◆ **Task instructions**
Write out an exact copy of the line with "Canadians are selling" and of each line after it, through the end of the records below.
Data for processing below:
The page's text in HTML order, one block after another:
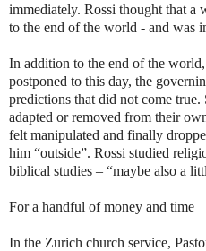
immediately. Rossi thought that
to the end of the world - and was
In addition to the end of the
postponed to this day, the
predictions that did not come
adapted or removed from their
felt manipulated and finally
him “outside”. Rossi studied
biblical studies – “maybe also a
For a handful of money and time
In the Zurich church service,
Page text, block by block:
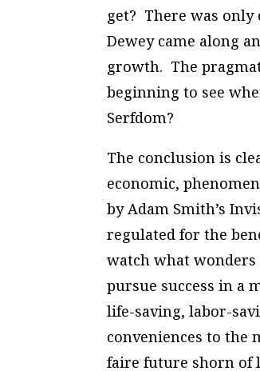
get? There was only
Dewey came along
growth. The
beginning to see
Serfdom?
The conclusion is
economic,
by Adam Smith’s
regulated for the
watch what
pursue success in a
life-saving, labor-
conveniences to the
faire future shorn of
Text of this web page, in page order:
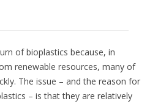
of bioplastics because, in
renewable resources, many of
The issue – and the reason for
– is that they are relatively
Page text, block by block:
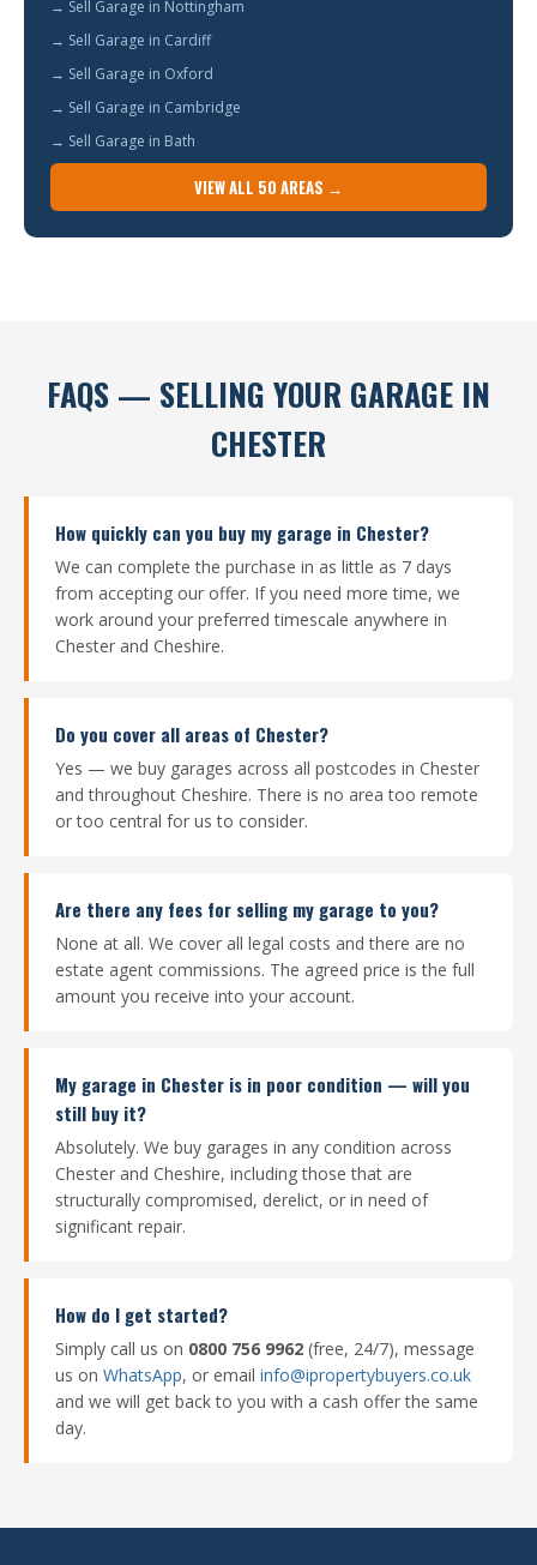
→ Sell Garage in Nottingham
→ Sell Garage in Cardiff
→ Sell Garage in Oxford
→ Sell Garage in Cambridge
→ Sell Garage in Bath
VIEW ALL 50 AREAS →
FAQS — SELLING YOUR GARAGE IN
CHESTER
How quickly can you buy my garage in Chester?
We can complete the purchase in as little as 7 days
from accepting our offer. If you need more time, we
work around your preferred timescale anywhere in
Chester and Cheshire.
Do you cover all areas of Chester?
Yes — we buy garages across all postcodes in Chester
and throughout Cheshire. There is no area too remote
or too central for us to consider.
Are there any fees for selling my garage to you?
None at all. We cover all legal costs and there are no
estate agent commissions. The agreed price is the full
amount you receive into your account.
My garage in Chester is in poor condition — will you
still buy it?
Absolutely. We buy garages in any condition across
Chester and Cheshire, including those that are
structurally compromised, derelict, or in need of
significant repair.
How do I get started?
Simply call us on 0800 756 9962 (free, 24/7), message
us on WhatsApp, or email info@ipropertybuyers.co.uk
and we will get back to you with a cash offer the same
day.
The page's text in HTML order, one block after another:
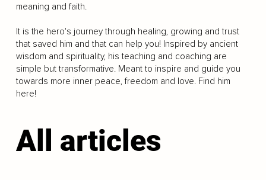
meaning and faith.
It is the hero's journey through healing, growing and trust
that saved him and that can help you! Inspired by ancient
wisdom and spirituality, his teaching and coaching are
simple but transformative. Meant to inspire and guide you
towards more inner peace, freedom and love. Find him
here!
All articles
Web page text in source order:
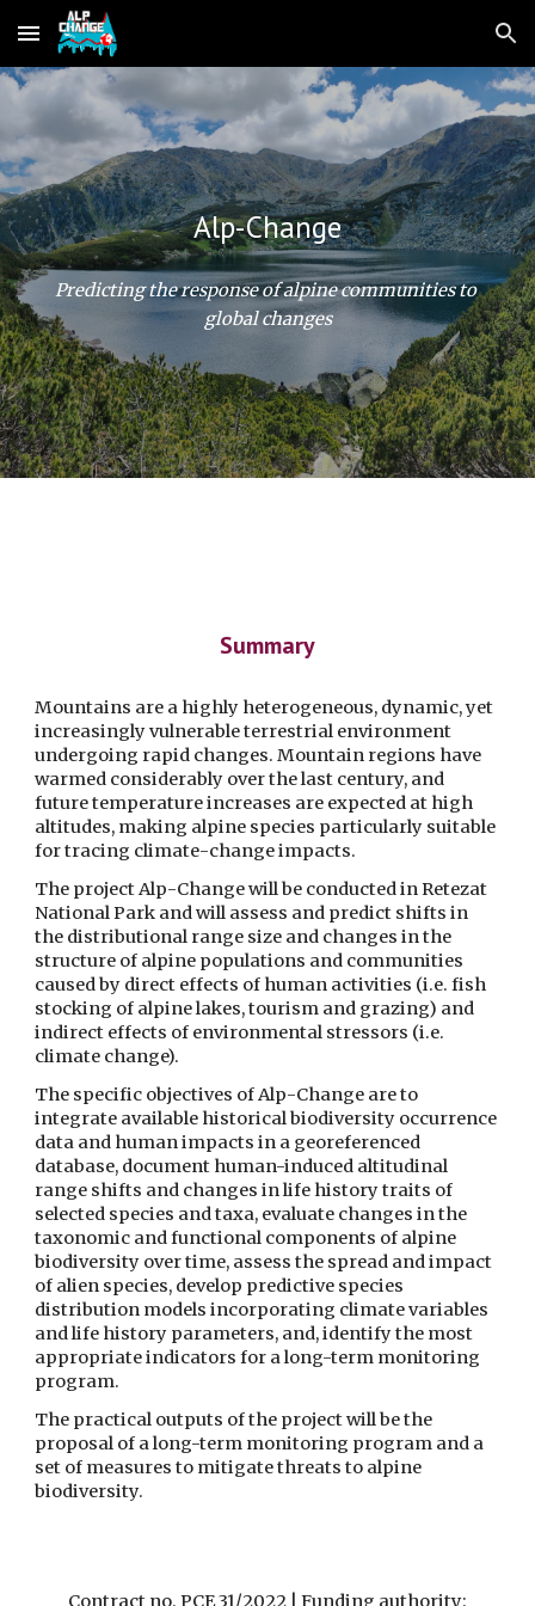
Skip to main content Skip to navigation
Alp-Change
Predicting the response of alpine communities to
global changes
Summary
Mountains are a highly heterogeneous, dynamic, yet
increasingly vulnerable terrestrial environment
undergoing rapid changes. Mountain regions have
warmed considerably over the last century, and
future temperature increases are expected at high
altitudes, making alpine species particularly suitable
for tracing climate-change impacts.
The project Alp-Change will be conducted in Retezat
National Park and will assess and predict shifts in
the distributional range size and changes in the
structure of alpine populations and communities
caused by direct effects of human activities (i.e. fish
stocking of alpine lakes, tourism and grazing) and
indirect effects of environmental stressors (i.e.
climate change).
The specific objectives of Alp-Change are to
integrate available historical biodiversity occurrence
data and human impacts in a georeferenced
database, document human-induced altitudinal
range shifts and changes in life history traits of
selected species and taxa, evaluate changes in the
taxonomic and functional components of alpine
biodiversity over time, assess the spread and impact
of alien species, develop predictive species
distribution models incorporating climate variables
and life history parameters, and, identify the most
appropriate indicators for a long-term monitoring
program.
The practical outputs of the project will be the
proposal of a long-term monitoring program and a
set of measures to mitigate threats to alpine
biodiversity.
Contract no. PCE 31/2022 | Funding authority:
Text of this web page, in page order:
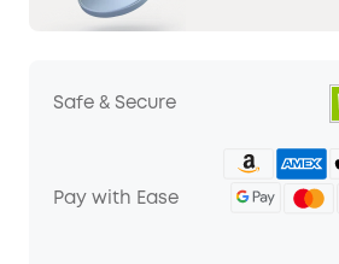
Safe & Secure
Pay with Ease
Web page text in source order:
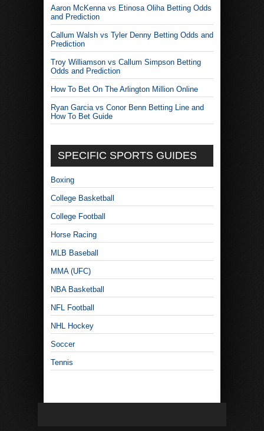
Aaron McKenna vs Etinosa Oliha Betting Odds
and Prediction
Callum Walsh vs Tyler Denny Betting Odds and
Prediction
Troy Williamson vs Callum Simpson Betting
Odds and Prediction
How To Bet On The Arlington Million Online
Ryan Garcia vs Conor Benn Betting Line and
How To Bet Guide
SPECIFIC SPORTS GUIDES
Boxing
College Basketball
College Football
Horse Racing
MLB Baseball
MMA (UFC)
NBA Basketball
NFL Football
NHL Hockey
Soccer
Tennis
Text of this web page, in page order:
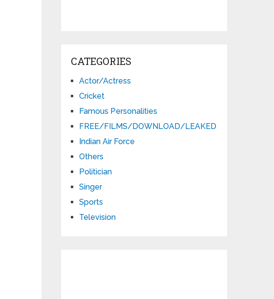
CATEGORIES
Actor/Actress
Cricket
Famous Personalities
FREE/FILMS/DOWNLOAD/LEAKED
Indian Air Force
Others
Politician
Singer
Sports
Television
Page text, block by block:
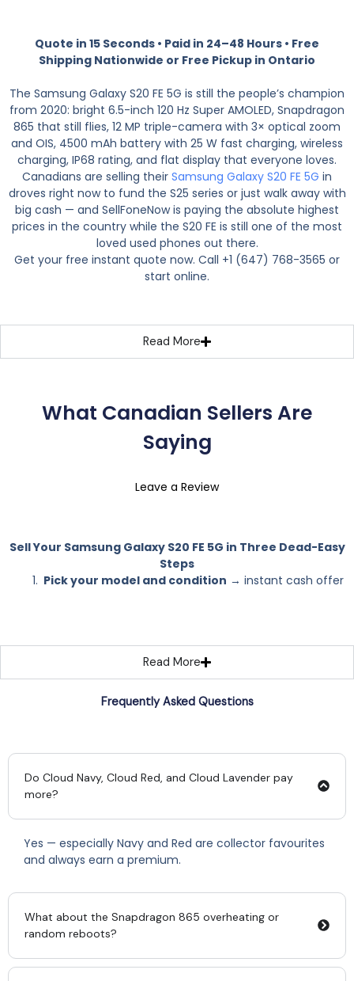
Quote in 15 Seconds • Paid in 24–48 Hours • Free
Shipping Nationwide or Free Pickup in Ontario
The Samsung Galaxy S20 FE 5G is still the people’s champion
from 2020: bright 6.5-inch 120 Hz Super AMOLED, Snapdragon
865 that still flies, 12 MP triple-camera with 3× optical zoom
and OIS, 4500 mAh battery with 25 W fast charging, wireless
charging, IP68 rating, and flat display that everyone loves.
Canadians are selling their Samsung Galaxy S20 FE 5G in
droves right now to fund the S25 series or just walk away with
big cash — and SellFoneNow is paying the absolute highest
prices in the country while the S20 FE is still one of the most
loved used phones out there.
Get your free instant quote now. Call +1 (647) 768-3565 or
start online.
Read More
What Canadian Sellers Are
Saying
Leave a Review
Sell Your Samsung Galaxy S20 FE 5G in Three Dead-Easy
Steps
Pick your model and condition → instant cash offer
Read More
Frequently Asked Questions
Do Cloud Navy, Cloud Red, and Cloud Lavender pay
more?
Yes — especially Navy and Red are collector favourites
and always earn a premium.
What about the Snapdragon 865 overheating or
random reboots?
End of Data for processing.
◆ **Response to this task**
Canadians are selling their Samsung Galaxy S20 FE 5G in
droves right now to fund the S25 series or just walk away with
big cash — and SellFoneNow is paying the absolute highest
prices in the country while the S20 FE is still one of the most
loved used phones out there.
Get your free instant quote now. Call +1 (647) 768-3565 or
start online.
Read More
What Canadian Sellers Are
Saying
Leave a Review
Sell Your Samsung Galaxy S20 FE 5G in Three Dead-Easy
Steps
Pick your model and condition → instant cash offer
Read More
Frequently Asked Questions
Do Cloud Navy, Cloud Red, and Cloud Lavender pay
more?
Yes — especially Navy and Red are collector favourites
and always earn a premium.
What about the Snapdragon 865 overheating or
random reboots?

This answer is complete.